# Qwen Technical Support Agent — GSPO Fine-tuning

This notebook fine-tunes a Qwen model for **technical support** using **GSPO + LoRA**.

Notes:
- Start with a smaller model (3B) to validate your setup.
- If you scale to 7B, you’ll likely want `use_4bit=True`.
- This GSPO implementation uses a prompt set (from environment scenarios) + a reward model.


In [None]:
import os

os.environ["TOKENIZERS_PARALLELISM"] = "false"
os.environ.setdefault("WANDB_MODE", "disabled")


In [None]:
# Pick a base model
MODEL_NAME = "Qwen/Qwen2.5-3B-Instruct"  # try 7B with use_4bit=True
OUTPUT_DIR = "./outputs/notebooks/qwen_support_gspo"


In [None]:
from stateset_agents import MultiTurnAgent
from stateset_agents.core.agent import AgentConfig
from stateset_agents.core.environment import ConversationEnvironment, CONVERSATION_CONFIGS
from stateset_agents.rewards import create_domain_reward
from stateset_agents.training import GSPOConfig, train_with_gspo

# Build a small prompt set from environment scenarios.
env_config = CONVERSATION_CONFIGS["technical_support"].copy()
env_config["scenarios"] = env_config["scenarios"] + [
    {
        "topic": "install_error",
        "user_goal": "Fix installation failure",
        "context": "The installer fails with an error code. Provide step-by-step troubleshooting.",
    },
    {
        "topic": "update_regression",
        "user_goal": "Recover after a bad update",
        "context": "After updating, the app won’t open.

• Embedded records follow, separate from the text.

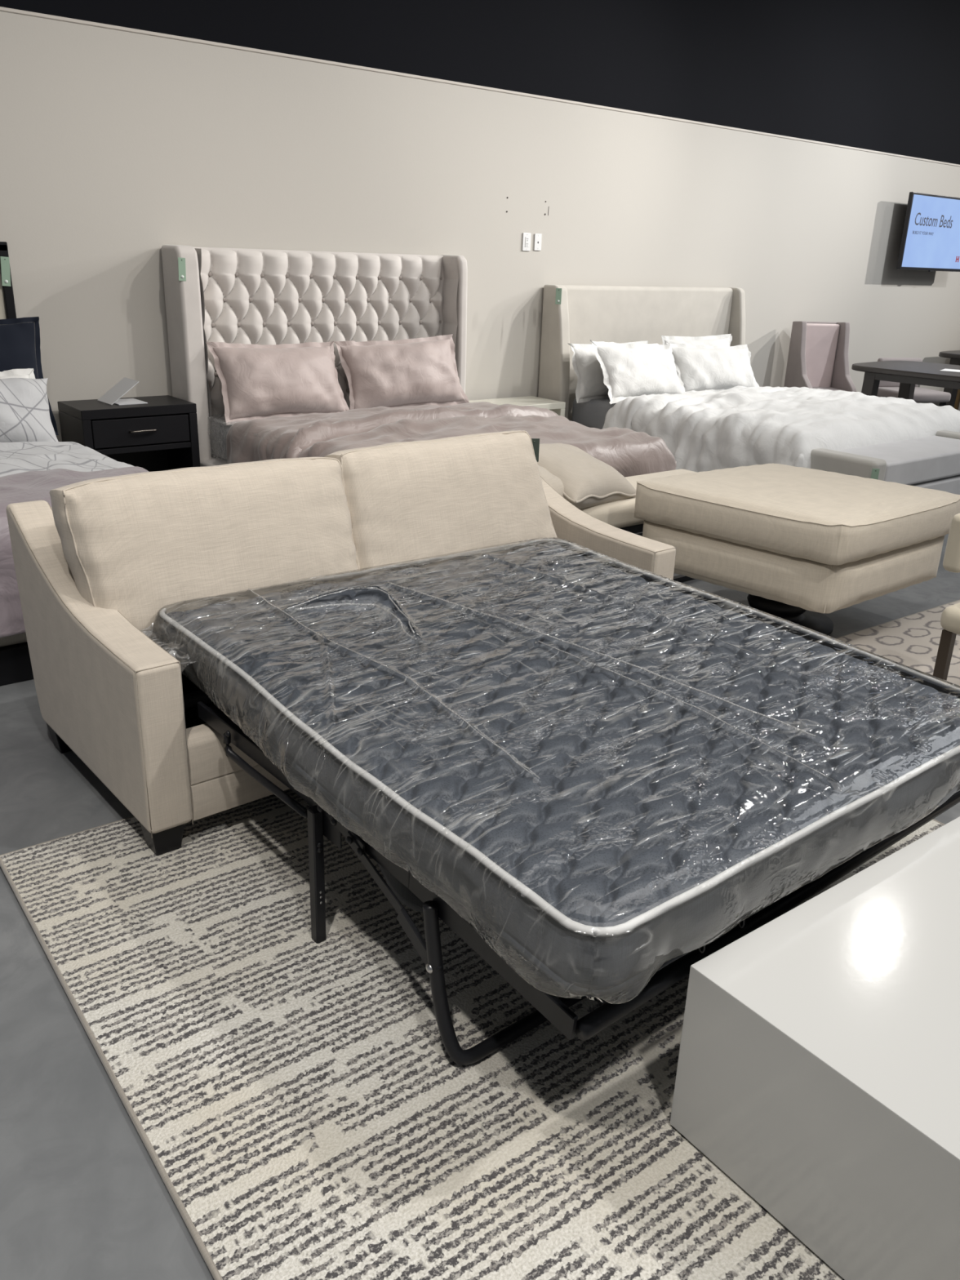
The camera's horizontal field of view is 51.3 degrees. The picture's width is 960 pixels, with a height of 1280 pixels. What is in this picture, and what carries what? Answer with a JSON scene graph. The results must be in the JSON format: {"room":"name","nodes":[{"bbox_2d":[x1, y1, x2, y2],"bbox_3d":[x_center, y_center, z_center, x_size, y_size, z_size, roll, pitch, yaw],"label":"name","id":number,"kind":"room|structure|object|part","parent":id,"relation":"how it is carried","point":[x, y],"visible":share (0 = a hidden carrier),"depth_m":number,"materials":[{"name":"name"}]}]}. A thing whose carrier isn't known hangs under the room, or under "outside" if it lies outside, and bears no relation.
{"room":"store","nodes":[
{"label":"store","id":0,"kind":"room"},
{"bbox_2d":[0,316,57,435],"bbox_3d":[-2.487,-1.277,4.900,0.717,0.578,0.215,-11,25,-31],"label":"headboard","id":1,"kind":"object","parent":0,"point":[20,341],"visible":0.47,"depth_m":4.98,"materials":[{"name":"blue fabric"}]},
{"bbox_2d":[0,0,959,441],"bbox_3d":[0.649,-3.793,7.179,21.000,5.000,0.153,-14,26,-36],"label":"wall","id":2,"kind":"structure","parent":0,"point":[117,147],"depth_m":6.83,"materials":[{"name":"grey paint"}]},
{"bbox_2d":[0,6,959,166],"bbox_3d":[0.652,-3.841,7.159,21.000,0.017,0.157,-14,26,-36],"label":"trim","id":3,"kind":"structure","parent":2,"relation":"attached to","point":[2,9],"depth_m":6.17,"materials":[{"name":"grey paint"}]},
{"bbox_2d":[522,232,530,250],"bbox_3d":[0.336,-2.862,7.182,0.074,0.120,0.012,-14,26,-36],"label":"power outlet","id":4,"kind":"object","parent":2,"relation":"attached to","point":[526,236],"visible":1,"depth_m":7.17,"materials":[{"name":"white plastic"}]},
{"bbox_2d":[524,236,528,247],"bbox_3d":[0.338,-2.861,7.179,0.034,0.068,0.004,-14,26,-36],"label":"socket","id":5,"kind":"object","parent":4,"relation":"attached to","point":[526,238],"depth_m":7.18,"materials":[{"name":"white plastic"}]},
{"bbox_2d":[533,233,542,250],"bbox_3d":[0.420,-2.886,7.246,0.066,0.112,0.009,-14,26,-36],"label":"cable plate","id":6,"kind":"object","parent":2,"relation":"attached to","point":[537,242],"visible":1,"depth_m":7.24,"materials":[{"name":"white plastic"}]},
{"bbox_2d":[896,191,959,271],"bbox_3d":[4.584,-4.136,10.182,1.220,0.714,0.192,-14,26,-36],"label":"wall screen","id":7,"kind":"object","parent":2,"relation":"attached to","point":[931,236],"visible":1,"depth_m":10.02,"materials":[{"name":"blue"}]},
{"bbox_2d":[0,409,959,1279],"bbox_3d":[3.630,0.056,4.524,21.000,0.100,10.000,-14,26,-36],"label":"floor","id":8,"kind":"structure","parent":0,"point":[82,1196],"depth_m":1.88,"materials":[{"name":"concrete"}]},
{"bbox_2d":[0,241,33,685],"bbox_3d":[-2.538,-0.815,4.003,1.920,1.498,2.160,-14,26,-36],"label":"bed","id":9,"kind":"object","parent":8,"relation":"on","point":[15,666],"visible":0.16,"depth_m":3.63,"materials":[{"name":"black wood"}]},
{"bbox_3d":[-3.172,-1.147,4.731,1.840,1.360,0.040,-14,26,-36],"label":"headboard panel","id":10,"kind":"part","parent":9,"relation":"part of","materials":[{"name":"fabric"}]},
{"bbox_2d":[0,256,10,286],"bbox_3d":[-2.394,-1.860,5.041,0.052,0.142,0.003,-14,26,-36],"label":"price tag","id":11,"kind":"object","parent":9,"relation":"attached to","point":[5,262],"visible":1,"depth_m":5.04,"materials":[{"name":"green paper"}]},
{"bbox_3d":[-3.179,-1.131,4.745,1.920,1.480,0.100,-14,26,-36],"label":"headboard frame","id":12,"kind":"part","parent":9,"relation":"part of","materials":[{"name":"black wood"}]},
{"bbox_3d":[-2.538,-0.303,4.159,1.820,0.165,2.040,-14,26,-36],"label":"rail","id":13,"kind":"part","parent":9,"relation":"part of","materials":[{"name":"beige fabric"}]},
{"bbox_3d":[-2.532,-0.496,4.085,1.740,0.243,1.960,-14,26,-36],"label":"mattress","id":14,"kind":"object","parent":9,"relation":"on","visible":0},
{"bbox_2d":[0,368,35,378],"bbox_3d":[-2.503,-1.086,4.742,0.842,0.349,0.218,-16,27,-38],"label":"bed pillow","id":15,"kind":"object","parent":14,"relation":"on","point":[28,373],"visible":0.12,"depth_m":4.93,"materials":[{"name":"white fabric"}]},
{"bbox_2d":[0,441,133,476],"bbox_3d":[-2.414,-0.470,4.086,2.110,0.525,0.983,-14,26,-36],"label":"sheet","id":16,"kind":"object","parent":14,"relation":"on","point":[17,457],"visible":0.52,"depth_m":4.31,"materials":[{"name":"fabric"}]},
{"bbox_2d":[0,377,57,442],"bbox_3d":[-2.356,-1.032,4.577,0.819,0.354,0.272,-17,28,-40],"label":"bed pillow","id":17,"kind":"object","parent":16,"relation":"on","point":[24,414],"visible":0.8,"depth_m":4.66,"materials":[{"name":"fabric"}]},
{"bbox_2d":[0,466,148,637],"bbox_3d":[-1.966,-0.255,3.533,2.160,0.520,0.709,-14,26,-36],"label":"throw","id":18,"kind":"object","parent":14,"relation":"on","point":[33,485],"visible":0.24,"depth_m":3.55,"materials":[{"name":"fabric"}]},
{"bbox_2d":[57,395,200,471],"bbox_3d":[-1.944,-0.980,5.616,0.630,0.695,0.426,-14,26,-36],"label":"nightstand","id":19,"kind":"object","parent":8,"relation":"on","point":[161,433],"visible":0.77,"depth_m":5.44,"materials":[{"name":"black wood"}]},
{"bbox_3d":[-2.185,-0.903,5.465,0.045,0.645,0.390,-14,26,-36],"label":"panel","id":20,"kind":"part","parent":19,"relation":"part of","materials":[{"name":"black wood"}]},
{"bbox_2d":[97,377,147,404],"bbox_3d":[-1.968,-1.367,5.483,0.202,0.120,0.200,-15,27,-38],"label":"tent card","id":21,"kind":"object","parent":19,"relation":"on","point":[113,396],"visible":1,"depth_m":5.47,"materials":[{"name":"grey paper"}]},
{"bbox_3d":[-2.069,-1.025,5.767,0.540,0.625,0.015,-14,26,-36],"label":"panel","id":22,"kind":"part","parent":19,"relation":"part of","materials":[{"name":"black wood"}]},
{"bbox_3d":[-1.924,-1.176,5.523,0.530,0.146,0.308,-14,26,-36],"label":"drawer","id":23,"kind":"part","parent":19,"relation":"part of","materials":[{"name":"black wood"}]},
{"bbox_2d":[93,440,191,454],"bbox_3d":[-1.946,-1.097,5.580,0.540,0.030,0.365,-14,26,-36],"label":"shelf","id":24,"kind":"object","parent":19,"relation":"attached to","point":[139,446],"depth_m":5.44,"materials":[{"name":"black wood"}]},
{"bbox_3d":[-1.816,-1.129,5.396,0.152,0.016,0.037,-14,26,-36],"label":"handle","id":25,"kind":"part","parent":19,"relation":"part of","materials":[{"name":"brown metal"}]},
{"bbox_3d":[-1.727,-1.020,5.811,0.045,0.645,0.390,-14,26,-36],"label":"panel","id":26,"kind":"part","parent":19,"relation":"part of","materials":[{"name":"black wood"}]},
{"bbox_2d":[160,244,642,536],"bbox_3d":[-0.365,-1.393,5.688,2.010,1.513,2.160,-14,26,-36],"label":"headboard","id":27,"kind":"object","parent":8,"relation":"on","point":[230,295],"visible":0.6,"depth_m":6.10,"materials":[{"name":"beige fabric"}]},
{"bbox_2d":[177,257,186,280],"bbox_3d":[-1.634,-2.032,5.477,0.046,0.121,0.003,-14,26,-36],"label":"price tag","id":28,"kind":"object","parent":27,"relation":"attached to","point":[181,261],"visible":1,"depth_m":5.48,"materials":[{"name":"green paper"}]},
{"bbox_3d":[-1.005,-1.730,6.457,1.900,1.458,0.050,-14,26,-36],"label":"headboard","id":29,"kind":"part","parent":27,"relation":"part of","materials":[{"name":"beige fabric"}]},
{"bbox_3d":[-0.963,-1.903,6.352,1.820,1.057,0.068,-14,26,-36],"label":"headboard","id":30,"kind":"part","parent":27,"relation":"part of","materials":[{"name":"beige fabric"}]},
{"bbox_2d":[209,405,450,459],"bbox_3d":[-0.344,-1.097,5.786,1.770,0.213,1.980,-14,26,-36],"label":"mattress","id":31,"kind":"object","parent":27,"relation":"on","point":[217,431],"visible":0.07,"depth_m":5.84,"materials":[{"name":"grey fabric"}]},
{"bbox_2d":[208,413,244,459],"bbox_3d":[-1.304,-1.149,5.769,0.340,0.230,0.760,-14,26,-36],"label":"mattress plastic cover","id":32,"kind":"object","parent":31,"relation":"on","point":[220,414],"visible":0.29,"depth_m":5.78,"materials":[{"name":"clear plastic"}]},
{"bbox_2d":[205,341,349,425],"bbox_3d":[-1.179,-1.542,5.953,0.870,0.459,0.321,-16,28,-39],"label":"bed pillow","id":33,"kind":"object","parent":31,"relation":"on","point":[259,381],"visible":0.99,"depth_m":5.83,"materials":[{"name":"pink fabric"}]},
{"bbox_2d":[333,333,469,409],"bbox_3d":[-0.495,-1.725,6.490,0.919,0.481,0.312,-12,25,-32],"label":"bed pillow","id":34,"kind":"object","parent":31,"relation":"on","point":[418,371],"visible":0.93,"depth_m":6.38,"materials":[{"name":"pink fabric"}]},
{"bbox_2d":[226,401,676,477],"bbox_3d":[-0.176,-1.003,5.548,2.083,0.530,1.775,-14,26,-36],"label":"duvet","id":35,"kind":"object","parent":31,"relation":"on","point":[630,452],"visible":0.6,"depth_m":5.35,"materials":[{"name":"pink fabric"}]},
{"bbox_3d":[-0.368,-0.871,5.859,1.930,0.260,2.100,-14,26,-36],"label":"rail","id":36,"kind":"part","parent":27,"relation":"part of","materials":[{"name":"fabric"}]},
{"bbox_2d":[0,788,944,1279],"bbox_3d":[0.669,0.867,1.975,2.262,0.014,3.408,-13,26,-35],"label":"area rug","id":37,"kind":"object","parent":8,"relation":"on","point":[300,1104],"visible":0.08,"depth_m":1.92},
{"bbox_2d":[670,816,959,1279],"bbox_3d":[1.270,0.790,1.704,1.350,0.364,1.250,-13,26,-35],"label":"coffee table","id":38,"kind":"object","parent":37,"relation":"on","point":[818,1069],"visible":1,"depth_m":1.63,"materials":[{"name":"grey paint"}]},
{"bbox_2d":[6,430,959,1065],"bbox_3d":[0.070,0.015,2.888,2.010,0.912,2.270,-15,27,-37],"label":"sofa","id":39,"kind":"object","parent":8,"relation":"on","point":[95,567],"visible":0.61,"depth_m":2.80,"materials":[{"name":"beige fabric"}]},
{"bbox_3d":[-1.312,0.300,3.169,0.090,0.091,0.090,-15,27,-37],"label":"leg","id":40,"kind":"part","parent":39,"relation":"part of","materials":[{"name":"black wood"}]},
{"bbox_3d":[-1.082,0.037,2.799,0.122,0.684,0.934,-15,27,-37],"label":"arm","id":41,"kind":"part","parent":39,"relation":"part of","materials":[{"name":"beige fabric"}]},
{"bbox_3d":[-0.839,0.512,2.641,0.090,0.079,0.090,-15,27,-37],"label":"leg","id":42,"kind":"part","parent":39,"relation":"part of","materials":[{"name":"black wood"}]},
{"bbox_2d":[48,457,358,639],"bbox_3d":[-0.791,-0.285,3.021,0.902,0.475,0.326,-15,27,-37],"label":"cushion","id":43,"kind":"object","parent":39,"relation":"on","point":[135,546],"depth_m":2.86,"materials":[{"name":"beige fabric"}]},
{"bbox_3d":[-0.097,0.175,3.151,1.763,0.238,0.087,-15,27,-37],"label":"rail","id":44,"kind":"part","parent":39,"relation":"part of","materials":[{"name":"beige fabric"}]},
{"bbox_3d":[-0.368,0.532,2.255,0.026,0.347,0.028,-15,27,-37],"label":"support leg","id":45,"kind":"part","parent":39,"relation":"part of","materials":[{"name":"black metal"}]},
{"bbox_3d":[-0.335,0.392,2.194,0.005,0.100,0.110,-15,27,-37],"label":"hinge plate","id":46,"kind":"part","parent":39,"relation":"part of","materials":[{"name":"black metal"}]},
{"bbox_3d":[-0.292,0.415,2.156,0.012,0.107,1.412,-15,27,-37],"label":"rail","id":47,"kind":"part","parent":39,"relation":"part of","materials":[{"name":"black metal"}]},
{"bbox_2d":[324,430,556,568],"bbox_3d":[-0.118,-0.466,3.553,0.917,0.495,0.331,-15,27,-37],"label":"cushion","id":48,"kind":"object","parent":39,"relation":"on","point":[402,501],"depth_m":3.39,"materials":[{"name":"beige fabric"}]},
{"bbox_2d":[531,438,539,462],"bbox_3d":[0.207,-0.730,3.841,0.042,0.090,0.003,-1,21,-9],"label":"price tag","id":49,"kind":"object","parent":39,"relation":"attached to","point":[535,442],"visible":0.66,"depth_m":3.84,"materials":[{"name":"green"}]},
{"bbox_2d":[159,538,959,996],"bbox_3d":[0.207,0.102,2.645,1.556,0.183,1.802,-15,27,-37],"label":"mattress","id":50,"kind":"object","parent":39,"relation":"on","point":[644,824],"visible":0.99,"depth_m":2.24,"materials":[{"name":"fabric"}]},
{"bbox_2d":[151,537,959,1004],"bbox_3d":[0.179,0.099,2.663,1.633,0.244,1.912,-15,27,-37],"label":"plastic wrap","id":51,"kind":"object","parent":50,"relation":"on","point":[526,971],"visible":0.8,"depth_m":2.15,"materials":[{"name":"clear plastic"}]},
{"bbox_3d":[0.366,-0.351,3.943,0.125,0.684,0.934,-15,27,-37],"label":"arm","id":52,"kind":"part","parent":39,"relation":"part of","materials":[{"name":"beige fabric"}]},
{"bbox_2d":[468,395,565,417],"bbox_3d":[0.241,-1.471,7.316,0.660,0.540,0.380,-14,26,-36],"label":"nightstand","id":53,"kind":"object","parent":8,"relation":"on","point":[557,406],"visible":0.2,"depth_m":7.24,"materials":[{"name":"white paint"}]},
{"bbox_3d":[0.480,-1.511,7.505,0.045,0.495,0.380,-14,26,-36],"label":"panel","id":54,"kind":"part","parent":53,"relation":"part of","materials":[{"name":"white paint"}]},
{"bbox_2d":[580,469,697,582],"bbox_3d":[0.443,-0.455,4.765,2.000,0.473,0.440,-14,26,-36],"label":"upholstered bench","id":55,"kind":"object","parent":8,"relation":"on","point":[620,514],"visible":0.09,"depth_m":4.63,"materials":[{"name":"fabric"}]},
{"bbox_2d":[537,465,564,497],"bbox_3d":[0.168,-0.652,4.373,0.514,0.252,0.425,-17,28,-40],"label":"throw pillow","id":56,"kind":"object","parent":55,"relation":"on","point":[553,481],"visible":0.14,"depth_m":4.29,"materials":[{"name":"beige fabric"}]},
{"bbox_2d":[537,443,635,509],"bbox_3d":[0.397,-0.752,4.588,0.478,0.278,0.580,17,26,34],"label":"throw pillow","id":57,"kind":"object","parent":55,"relation":"on","point":[588,481],"visible":0.61,"depth_m":4.43,"materials":[{"name":"beige fabric"}]},
{"bbox_3d":[0.445,-0.540,4.733,1.940,0.038,0.400,-14,26,-36],"label":"frame","id":58,"kind":"part","parent":55,"relation":"part of","materials":[{"name":"black metal"}]},
{"bbox_3d":[0.546,-0.191,4.708,1.870,0.028,0.030,-14,26,-36],"label":"floor rail","id":59,"kind":"part","parent":55,"relation":"part of","materials":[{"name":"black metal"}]},
{"bbox_2d":[537,284,745,421],"bbox_3d":[2.020,-1.901,7.418,2.185,1.285,2.320,-14,26,-36],"label":"headboard","id":60,"kind":"object","parent":8,"relation":"on","point":[619,314],"visible":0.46,"depth_m":7.83,"materials":[{"name":"beige fabric"}]},
{"bbox_2d":[555,288,561,304],"bbox_3d":[0.571,-2.496,7.253,0.042,0.110,0.003,2,21,-1],"label":"price tag","id":61,"kind":"object","parent":60,"relation":"attached to","point":[558,291],"visible":1,"depth_m":7.25,"materials":[{"name":"green paper"}]},
{"bbox_2d":[572,397,615,429],"bbox_3d":[2.068,-1.628,7.433,1.920,0.223,2.040,-14,26,-36],"label":"mattress","id":62,"kind":"object","parent":60,"relation":"on","point":[591,414],"visible":0.09,"depth_m":7.44,"materials":[{"name":"grey fabric"}]},
{"bbox_2d":[568,340,648,403],"bbox_3d":[1.016,-2.043,7.584,0.884,0.416,0.227,-17,28,-40],"label":"bed pillow","id":63,"kind":"object","parent":62,"relation":"on","point":[590,385],"visible":0.37,"depth_m":7.36,"materials":[{"name":"white fabric"}]},
{"bbox_2d":[590,339,686,404],"bbox_3d":[1.202,-1.991,7.431,0.954,0.473,0.293,-16,28,-39],"label":"bed pillow","id":64,"kind":"object","parent":62,"relation":"on","point":[633,369],"visible":0.91,"depth_m":7.29,"materials":[{"name":"white fabric"}]},
{"bbox_2d":[661,333,732,374],"bbox_3d":[1.805,-2.278,8.224,0.867,0.448,0.218,-16,27,-39],"label":"bed pillow","id":65,"kind":"object","parent":62,"relation":"on","point":[721,340],"visible":0.26,"depth_m":8.18,"materials":[{"name":"white fabric"}]},
{"bbox_2d":[665,342,759,393],"bbox_3d":[1.887,-2.171,8.001,0.983,0.412,0.292,-13,25,-34],"label":"bed pillow","id":66,"kind":"object","parent":62,"relation":"on","point":[717,368],"visible":0.87,"depth_m":7.89,"materials":[{"name":"white fabric"}]},
{"bbox_2d":[602,386,959,471],"bbox_3d":[2.244,-1.441,7.130,2.366,0.622,1.694,-14,26,-36],"label":"duvet","id":67,"kind":"object","parent":62,"relation":"on","point":[736,426],"visible":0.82,"depth_m":6.54,"materials":[{"name":"white fabric"}]},
{"bbox_2d":[634,462,959,635],"bbox_3d":[1.383,-0.383,4.439,1.075,0.632,0.998,-14,26,-36],"label":"ottoman","id":68,"kind":"object","parent":8,"relation":"on","point":[803,544],"visible":0.94,"depth_m":4.09,"materials":[{"name":"fabric"}]},
{"bbox_2d":[634,463,959,565],"bbox_3d":[1.389,-0.581,4.363,1.075,0.209,0.998,-14,26,-36],"label":"cushion","id":69,"kind":"object","parent":68,"relation":"on","point":[778,513],"depth_m":4.10,"materials":[{"name":"fabric"}]},
{"bbox_2d":[783,320,856,391],"bbox_3d":[3.170,-2.376,9.220,0.490,1.059,0.580,-2,21,-11],"label":"chair","id":70,"kind":"object","parent":8,"relation":"on","point":[818,357],"visible":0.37,"depth_m":9.25,"materials":[{"name":"fabric"}]},
{"bbox_3d":[3.174,-2.255,9.225,0.480,0.110,0.500,-2,21,-11],"label":"seat","id":71,"kind":"part","parent":70,"relation":"part of","materials":[{"name":"beige fabric"}]},
{"bbox_2d":[810,430,959,494],"bbox_3d":[2.684,-1.007,6.378,1.590,0.499,0.525,-14,26,-36],"label":"storage bench","id":72,"kind":"object","parent":8,"relation":"on","point":[931,462],"visible":0.3,"depth_m":6.04,"materials":[{"name":"grey fabric"}]},
{"bbox_3d":[2.117,-0.877,5.944,0.140,0.470,0.525,-14,26,-36],"label":"arm","id":73,"kind":"part","parent":72,"relation":"part of","materials":[{"name":"grey fabric"}]},
{"bbox_2d":[871,468,879,479],"bbox_3d":[2.229,-0.904,5.648,0.042,0.130,0.003,2,21,-1],"label":"price tag","id":74,"kind":"object","parent":72,"relation":"attached to","point":[875,472],"visible":0.39,"depth_m":5.63,"materials":[{"name":"green paper"}]},
{"bbox_3d":[2.712,-1.130,6.300,1.300,0.163,0.430,-14,26,-36],"label":"seat lid","id":75,"kind":"part","parent":72,"relation":"part of","materials":[{"name":"grey fabric"}]},
{"bbox_3d":[3.251,-1.165,6.801,0.140,0.470,0.525,-14,26,-36],"label":"arm","id":76,"kind":"part","parent":72,"relation":"part of","materials":[{"name":"grey fabric"}]},
{"bbox_2d":[835,600,959,685],"bbox_3d":[3.069,0.218,3.889,3.409,0.014,2.611,-13,26,-34],"label":"area rug","id":77,"kind":"object","parent":8,"relation":"on","point":[913,641],"visible":0.3,"depth_m":4.32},
{"bbox_2d":[933,513,959,680],"bbox_3d":[1.895,-0.035,3.358,0.555,0.765,0.525,-15,27,-37],"label":"dining chair","id":78,"kind":"object","parent":77,"relation":"on","point":[950,615],"visible":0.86,"depth_m":3.32,"materials":[{"name":"beige fabric"}]},
{"bbox_3d":[1.577,0.139,3.430,0.036,0.370,0.036,-15,27,-37],"label":"leg","id":79,"kind":"part","parent":78,"relation":"part of","materials":[{"name":"brown wood"}]},
{"bbox_3d":[1.902,-0.056,3.338,0.540,0.090,0.500,-15,27,-37],"label":"seat","id":80,"kind":"part","parent":78,"relation":"part of","materials":[{"name":"beige fabric"}]},
{"bbox_3d":[1.760,-0.368,3.419,0.555,0.195,0.070,-15,27,-37],"label":"backrest","id":81,"kind":"part","parent":78,"relation":"part of","materials":[{"name":"beige fabric"}]},
{"bbox_2d":[851,360,959,399],"bbox_3d":[4.031,-1.836,8.303,1.050,0.760,1.800,-16,27,-39],"label":"dining table","id":82,"kind":"object","parent":8,"relation":"on","point":[908,374],"visible":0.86,"depth_m":8.33,"materials":[{"name":"grey wood"}]},
{"bbox_3d":[3.308,-1.935,8.581,0.140,0.700,0.100,-16,27,-39],"label":"leg","id":83,"kind":"part","parent":82,"relation":"part of","materials":[{"name":"grey wood"}]},
{"bbox_3d":[3.825,-2.083,9.014,0.140,0.700,0.100,-16,27,-39],"label":"leg","id":84,"kind":"part","parent":82,"relation":"part of","materials":[{"name":"grey wood"}]},
{"bbox_2d":[940,368,959,372],"bbox_3d":[3.945,-2.200,8.176,0.300,0.002,0.220,15,25,31],"label":"paper sheet","id":85,"kind":"object","parent":82,"relation":"on","point":[944,370],"visible":1,"depth_m":8.20,"materials":[{"name":"white paper"}]},
{"bbox_2d":[876,357,951,406],"bbox_3d":[4.085,-2.278,9.493,0.500,0.740,0.520,-5,22,-18],"label":"dining chair","id":86,"kind":"object","parent":8,"relation":"on","point":[886,388],"visible":0.38,"depth_m":9.38,"materials":[{"name":"beige fabric"}]},
{"bbox_3d":[4.022,-2.571,9.609,0.500,0.280,0.070,-5,22,-18],"label":"backrest","id":87,"kind":"part","parent":86,"relation":"part of","materials":[{"name":"beige fabric"}]},
{"bbox_3d":[4.090,-2.326,9.464,0.500,0.090,0.500,-5,22,-18],"label":"seat","id":88,"kind":"part","parent":86,"relation":"part of","materials":[{"name":"beige fabric"}]},
{"bbox_3d":[4.336,-2.059,9.431,0.040,0.390,0.040,-5,22,-18],"label":"leg","id":89,"kind":"part","parent":86,"relation":"part of","materials":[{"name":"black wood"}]},
{"bbox_2d":[938,350,959,407],"bbox_3d":[5.442,-2.582,10.382,1.500,0.760,0.950,-14,26,-36],"label":"dining table","id":90,"kind":"object","parent":8,"relation":"on","point":[954,355],"visible":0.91,"depth_m":10.15,"materials":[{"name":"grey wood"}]},
{"bbox_3d":[4.824,-2.523,10.255,0.140,0.700,0.100,-14,26,-36],"label":"leg","id":91,"kind":"part","parent":90,"relation":"part of","materials":[{"name":"grey wood"}]},
{"bbox_2d":[953,389,959,410],"bbox_3d":[5.642,-2.935,11.100,0.640,0.920,0.400,-14,26,-36],"label":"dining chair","id":92,"kind":"object","parent":8,"relation":"on","point":[957,397],"visible":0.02,"depth_m":11.11,"materials":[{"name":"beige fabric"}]}
]}

Suggest rollback/reinstall and log collection.",
    },
    {
        "topic": "login_issue",
        "user_goal": "Fix login failures",
        "context": "User can’t log in and sees an authentication error. Provide diagnosis steps.",
    },
    {
        "topic": "performance_issue",
        "user_goal": "Improve slow performance",
        "context": "The system is slow. Provide a prioritized checklist (resources, drivers, background apps).",
    },
    {
        "topic": "network_troubleshooting",
        "user_goal": "Restore network connectivity",
        "context": "Wi-Fi connects but there’s no internet. Provide OS/network troubleshooting steps.",
    },
]

environment = ConversationEnvironment(**env_config)
reward_model = create_domain_reward("technical_support")

system_prompt = (
    "You are Qwen, a knowledgeable technical support specialist. "
    "Ask concise clarifying questions, then provide step-by-step fixes, "
    "including verification steps and safe fallback options."
)

# Do NOT call agent.initialize() here: GSPO will load the model once and attach it.
agent = MultiTurnAgent(
    AgentConfig(
        model_name=MODEL_NAME,
        system_prompt=system_prompt,
        max_new_tokens=384,
        temperature=0.7,
    ),
    memory_window=8,
)


In [None]:
# Training config tuned for a laptop GPU.
# Increase num_outer_iterations and add more scenarios for real training.

config = GSPOConfig(
    model_name=MODEL_NAME,
    output_dir=OUTPUT_DIR,
    report_to="none",
    # "iterations" in this GSPO implementation
    num_outer_iterations=5,
    num_iterations=1,
    generations_per_iteration=len(environment.scenarios),
    # group size (responses per prompt)
    num_generations=4,
    # memory/perf knobs
    use_lora=True,
    lora_r=32,
    lora_alpha=64,
    lora_dropout=0.05,
    gradient_checkpointing=True,
    use_4bit=False,
    use_8bit=False,
    bf16=True,
    per_device_train_batch_size=1,
    gradient_accumulation_steps=8,
    learning_rate=8e-6,
    max_prompt_length=512,
    max_completion_length=384,
    temperature=0.7,
    top_p=0.9,
    logging_steps=1,
    save_steps=2,
)


In [None]:
trained_agent = await train_with_gspo(
    config=config,
    agent=agent,
    environment=environment,
    reward_model=reward_model,
)


In [None]:
# Quick sanity check
test_messages = [
    {
        "role": "user",
        "content": "My app crashes on launch after the latest update. What should I do?",
    }
]

print(await trained_agent.generate_response(test_messages))


## Artifacts

- Checkpoints: `OUTPUT_DIR/checkpoint-*`
- Final save: `OUTPUT_DIR/final_model`

If `use_lora=True`, the saved folder is a **LoRA adapter** (not the full base model).